Twenty-seven shots to communicate with the world. Twenty-seven ways in which to explain your identity, your community. Twenty-seven moments in time to showcase who you really are – that’s what Manarat Al Saadiyat and Sole's analogue photography competition ‘Identity and My Community’ demanded.
Local amateur photographers were tasked with taking photographs using a disposable 35mm black and white film camera to represent their identity and community.
Documentary photographers Janette Beckman and Jorge Peniche joined CONTACT HIGH exhibition curator Vikki Tobak in selecting 10 winning images.
The winners are: Raheed Allaf (Dubai); Fatma Ali (Ajman); Fatima Almaazmi (Ajman); Zeashan Ashraf (Dubai); Mark Issa (Abu Dhabi); Ron John (Sharjah); Akmaral Matkaliyeva (Abu Dhabi); Salem Alsuwaidi (Abu Dhabi); Aiham Al Subaihi (Abu Dhabi).
Gulf News caught up with two of the winners - Aiham Al Subaihi and Fatma Ali – to ask about their winning entries, using analogue in a digital age an what this win really means to them. These are excerpts from the interviews.
Aiham Al Subaihi is an Emirati filmmaker based in Abu Dhabi.
What was the thought behind your winning picture?
My thoughts were to kind of split the amount of pictures I had – that is 27 in the camera - into three themes. The first would be real people, so this would be me stopping people in the middle of the road or the middle of their job and taking pictures of them. The second theme, which is what this picture fell upon, is I took my nephews and nieces and I asked them to wear traditional clothes but as well as express themselves as modern teenagers. We shot it [the photo] here, where I live, in Munera beach, that’s why you can see Etihad Arena in the back as well as the new hotel at the end of the pier. And I just wanted to get the best picture of this place with these kids who want to express themselves as Neo-Bedouins, or Modern Bedoins. The third section was to recreate people how I see them. For example, I have an Emirati friend who owns four dogs and has a daughter, so I got him in his neighbourhood walking his dogs just to reflect on what kind of characteristic I see this person has.
What drew you to this competition?
Honestly what draws me to this competition is the fact that I wasn’t able to edit it because I’m not a professional photographer so I take pictures and then I rework them to make them something better. I like the fact that it was a very raw experience in the sense that what I photographed was what I have – this is what made me take up the competition as a filmmaker and not as a photographer.
It was a learning experience – some photos were very dark. I have not used analogue for a couple of decades. It was exciting that I had to wait for a period of time to get the photos that I have. And I have to be honest – a lot of the pictures came out just black because I had messed up with the lighting and aperture.
Finally, what does this win mean to you?
This win branches out a different crowd of people that I can reach out to as an artist and being a part of CONTACT HIGH… it’s an absolute honour to be recognised, for the art to be recognised even with judges worldwide.

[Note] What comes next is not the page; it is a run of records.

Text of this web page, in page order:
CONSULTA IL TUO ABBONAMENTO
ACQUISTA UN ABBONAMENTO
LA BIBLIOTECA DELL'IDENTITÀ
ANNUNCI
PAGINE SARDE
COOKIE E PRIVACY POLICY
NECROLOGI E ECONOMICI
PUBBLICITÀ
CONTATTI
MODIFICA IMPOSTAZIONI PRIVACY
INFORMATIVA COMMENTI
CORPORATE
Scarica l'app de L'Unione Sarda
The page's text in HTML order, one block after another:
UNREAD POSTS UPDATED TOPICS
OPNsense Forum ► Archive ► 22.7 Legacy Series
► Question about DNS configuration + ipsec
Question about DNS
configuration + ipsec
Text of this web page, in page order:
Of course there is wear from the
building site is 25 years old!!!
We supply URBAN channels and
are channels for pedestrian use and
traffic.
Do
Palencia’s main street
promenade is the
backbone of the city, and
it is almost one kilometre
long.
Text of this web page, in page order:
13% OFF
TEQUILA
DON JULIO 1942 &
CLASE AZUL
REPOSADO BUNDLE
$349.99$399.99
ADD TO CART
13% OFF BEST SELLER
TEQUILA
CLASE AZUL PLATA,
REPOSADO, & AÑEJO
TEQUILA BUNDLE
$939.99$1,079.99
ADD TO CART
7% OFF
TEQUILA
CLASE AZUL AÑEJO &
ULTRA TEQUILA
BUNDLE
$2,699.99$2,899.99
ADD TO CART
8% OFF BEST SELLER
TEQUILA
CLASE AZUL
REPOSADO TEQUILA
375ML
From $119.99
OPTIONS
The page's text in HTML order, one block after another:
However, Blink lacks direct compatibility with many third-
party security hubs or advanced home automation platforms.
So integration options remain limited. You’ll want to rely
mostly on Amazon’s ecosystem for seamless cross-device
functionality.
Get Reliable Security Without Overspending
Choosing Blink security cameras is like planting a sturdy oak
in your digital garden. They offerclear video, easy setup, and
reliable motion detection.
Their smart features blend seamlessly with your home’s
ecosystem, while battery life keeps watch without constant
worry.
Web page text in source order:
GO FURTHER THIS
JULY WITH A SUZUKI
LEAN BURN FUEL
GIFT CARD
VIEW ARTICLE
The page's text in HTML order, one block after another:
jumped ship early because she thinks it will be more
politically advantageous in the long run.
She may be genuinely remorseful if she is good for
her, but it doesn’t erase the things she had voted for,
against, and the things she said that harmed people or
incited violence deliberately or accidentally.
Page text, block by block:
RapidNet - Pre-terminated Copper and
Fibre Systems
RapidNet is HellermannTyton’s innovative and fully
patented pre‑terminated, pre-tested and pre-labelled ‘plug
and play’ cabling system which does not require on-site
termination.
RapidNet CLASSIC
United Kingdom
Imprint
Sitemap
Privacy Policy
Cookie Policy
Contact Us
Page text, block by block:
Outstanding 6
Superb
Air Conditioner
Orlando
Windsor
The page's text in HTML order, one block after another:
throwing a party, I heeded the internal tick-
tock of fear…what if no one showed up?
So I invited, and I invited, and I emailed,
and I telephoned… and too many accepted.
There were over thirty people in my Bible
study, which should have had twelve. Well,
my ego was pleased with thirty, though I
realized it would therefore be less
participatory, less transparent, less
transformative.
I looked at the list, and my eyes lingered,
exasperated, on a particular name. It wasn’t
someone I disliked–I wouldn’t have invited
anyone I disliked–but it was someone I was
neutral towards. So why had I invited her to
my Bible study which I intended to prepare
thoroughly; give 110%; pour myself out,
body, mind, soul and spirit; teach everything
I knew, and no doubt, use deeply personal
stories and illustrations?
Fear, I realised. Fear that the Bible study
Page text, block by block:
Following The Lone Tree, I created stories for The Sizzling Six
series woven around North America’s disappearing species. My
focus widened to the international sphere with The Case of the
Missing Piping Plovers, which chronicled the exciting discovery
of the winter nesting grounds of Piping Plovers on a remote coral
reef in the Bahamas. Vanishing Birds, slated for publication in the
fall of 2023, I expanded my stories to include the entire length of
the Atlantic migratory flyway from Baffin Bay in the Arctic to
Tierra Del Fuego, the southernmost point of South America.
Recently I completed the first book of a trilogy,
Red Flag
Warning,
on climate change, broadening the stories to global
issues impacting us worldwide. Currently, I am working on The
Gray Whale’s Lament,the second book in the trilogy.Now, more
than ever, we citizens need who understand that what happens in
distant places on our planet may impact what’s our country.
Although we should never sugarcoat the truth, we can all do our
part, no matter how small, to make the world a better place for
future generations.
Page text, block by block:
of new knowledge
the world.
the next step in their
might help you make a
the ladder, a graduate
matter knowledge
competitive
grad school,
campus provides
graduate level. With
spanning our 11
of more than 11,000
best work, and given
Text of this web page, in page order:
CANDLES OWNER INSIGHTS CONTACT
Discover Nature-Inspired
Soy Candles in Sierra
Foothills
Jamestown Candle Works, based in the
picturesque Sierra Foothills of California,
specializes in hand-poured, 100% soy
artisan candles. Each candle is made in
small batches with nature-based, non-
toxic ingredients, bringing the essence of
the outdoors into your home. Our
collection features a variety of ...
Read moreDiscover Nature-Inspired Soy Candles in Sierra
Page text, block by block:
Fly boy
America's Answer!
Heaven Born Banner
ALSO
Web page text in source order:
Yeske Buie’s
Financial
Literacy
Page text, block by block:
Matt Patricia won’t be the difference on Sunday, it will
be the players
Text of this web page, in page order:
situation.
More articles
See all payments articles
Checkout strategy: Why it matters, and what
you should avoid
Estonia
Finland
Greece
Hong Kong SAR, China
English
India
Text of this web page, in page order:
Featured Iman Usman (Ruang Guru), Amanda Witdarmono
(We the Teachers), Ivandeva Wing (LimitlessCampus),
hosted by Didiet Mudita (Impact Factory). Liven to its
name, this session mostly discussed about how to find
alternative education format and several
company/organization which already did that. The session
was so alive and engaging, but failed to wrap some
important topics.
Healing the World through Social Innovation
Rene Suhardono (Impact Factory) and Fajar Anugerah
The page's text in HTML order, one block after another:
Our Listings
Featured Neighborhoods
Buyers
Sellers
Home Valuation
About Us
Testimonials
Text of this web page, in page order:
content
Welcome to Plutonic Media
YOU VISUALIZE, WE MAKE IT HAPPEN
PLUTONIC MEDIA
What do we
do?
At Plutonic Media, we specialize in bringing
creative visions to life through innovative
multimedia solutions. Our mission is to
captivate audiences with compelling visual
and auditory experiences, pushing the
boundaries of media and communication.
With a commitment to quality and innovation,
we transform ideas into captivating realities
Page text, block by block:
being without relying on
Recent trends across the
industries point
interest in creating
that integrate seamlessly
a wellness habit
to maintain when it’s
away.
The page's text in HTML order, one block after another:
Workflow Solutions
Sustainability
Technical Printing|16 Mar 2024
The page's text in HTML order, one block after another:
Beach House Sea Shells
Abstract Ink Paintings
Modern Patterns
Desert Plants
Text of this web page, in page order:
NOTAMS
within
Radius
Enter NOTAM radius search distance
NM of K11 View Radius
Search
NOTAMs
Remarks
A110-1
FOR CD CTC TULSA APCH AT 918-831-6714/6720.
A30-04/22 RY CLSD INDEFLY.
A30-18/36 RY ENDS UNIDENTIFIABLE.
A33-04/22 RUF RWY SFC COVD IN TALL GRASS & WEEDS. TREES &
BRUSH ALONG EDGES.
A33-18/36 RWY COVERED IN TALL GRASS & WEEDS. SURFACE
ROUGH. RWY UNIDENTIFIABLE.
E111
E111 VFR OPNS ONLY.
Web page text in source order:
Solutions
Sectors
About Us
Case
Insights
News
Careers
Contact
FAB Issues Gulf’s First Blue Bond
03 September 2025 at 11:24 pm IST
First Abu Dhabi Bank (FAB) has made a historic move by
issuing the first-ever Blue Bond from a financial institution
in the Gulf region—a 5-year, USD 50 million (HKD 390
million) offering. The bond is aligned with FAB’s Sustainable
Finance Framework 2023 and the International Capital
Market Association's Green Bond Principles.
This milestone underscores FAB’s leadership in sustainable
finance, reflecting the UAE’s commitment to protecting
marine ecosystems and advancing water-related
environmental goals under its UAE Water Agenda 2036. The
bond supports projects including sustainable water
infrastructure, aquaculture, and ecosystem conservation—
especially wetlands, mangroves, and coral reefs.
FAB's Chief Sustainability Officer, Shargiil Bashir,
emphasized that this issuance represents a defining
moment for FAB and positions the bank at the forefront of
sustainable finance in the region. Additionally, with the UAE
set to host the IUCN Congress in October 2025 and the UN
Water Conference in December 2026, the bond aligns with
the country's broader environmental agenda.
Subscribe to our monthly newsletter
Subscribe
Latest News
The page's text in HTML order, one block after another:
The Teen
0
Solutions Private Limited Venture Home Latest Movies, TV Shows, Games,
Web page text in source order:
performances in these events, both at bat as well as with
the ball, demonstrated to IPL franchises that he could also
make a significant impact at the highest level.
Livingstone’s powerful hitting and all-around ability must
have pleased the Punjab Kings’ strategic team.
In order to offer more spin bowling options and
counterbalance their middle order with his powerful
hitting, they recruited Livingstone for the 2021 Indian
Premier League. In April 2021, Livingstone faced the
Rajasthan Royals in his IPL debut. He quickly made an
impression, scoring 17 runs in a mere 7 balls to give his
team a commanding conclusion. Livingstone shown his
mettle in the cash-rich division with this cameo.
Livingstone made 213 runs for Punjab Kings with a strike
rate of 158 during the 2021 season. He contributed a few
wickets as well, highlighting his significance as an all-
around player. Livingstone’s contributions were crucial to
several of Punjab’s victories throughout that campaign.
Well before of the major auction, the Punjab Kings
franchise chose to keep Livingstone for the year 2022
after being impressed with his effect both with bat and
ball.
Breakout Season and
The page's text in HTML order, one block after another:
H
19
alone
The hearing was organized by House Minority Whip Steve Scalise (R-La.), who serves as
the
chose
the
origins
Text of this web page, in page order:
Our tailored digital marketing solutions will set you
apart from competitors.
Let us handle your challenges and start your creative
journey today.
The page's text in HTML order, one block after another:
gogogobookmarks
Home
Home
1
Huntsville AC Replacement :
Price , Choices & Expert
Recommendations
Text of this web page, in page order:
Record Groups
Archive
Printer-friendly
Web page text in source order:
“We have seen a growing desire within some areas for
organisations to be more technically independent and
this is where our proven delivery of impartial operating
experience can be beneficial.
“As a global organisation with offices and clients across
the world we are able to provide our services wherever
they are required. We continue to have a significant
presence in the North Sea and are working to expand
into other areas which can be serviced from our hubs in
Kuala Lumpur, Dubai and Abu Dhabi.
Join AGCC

Fatma Ali is a 24-year-old junior architect with a penchant for photography.
What inspired your winning shots?
I wanted to show how we view the world and ourselves through these shots.
How did you go about setting up the photographs.
To link my photographs and artworks to my identity and culture, my house is the answer to this set-up. It shows the set-up which people – and I – considered private. The people that are in the photos are my family. [The pictures also show] the customs, the dresses and environmental behavior in general.
What was shooting in analogue like?
While I like both [digital and analogue photography], this was my first time trying analogue photos and of course there’s a huge difference between both digital and analogue, like how you capture the images. In the analogue camera, the film is the most sensitive part. It needs more effort than digital photography, which is also considered real and true and natural. Analogue was fun – the idea of waiting for something makes it more exciting. I was thrilled to wait and see the results of the pictures that I had taken.
What does this win mean to you?
Nowadays, to make a positive impact in a digital era, visual contact is vital. So many types of visual content are available – I think it’s essential to find out what kind of digital content makes the most impact in our culture. I consider myself a visual learner – I believe my photography is considered positive impact to the digital world – they [viewers] get to learn about our society, our cultural image, which I decided to show. By winning I believe that I have exceeded the part of translating my photography…people are finally understanding me.
Don’t miss it!
The winning images of the ‘Identity and My Community’ competition are on display at Manarat Al Saadiyat in Abu Dhabi and can be viewed daily from 10am - 8pm. Tickets are Dh30.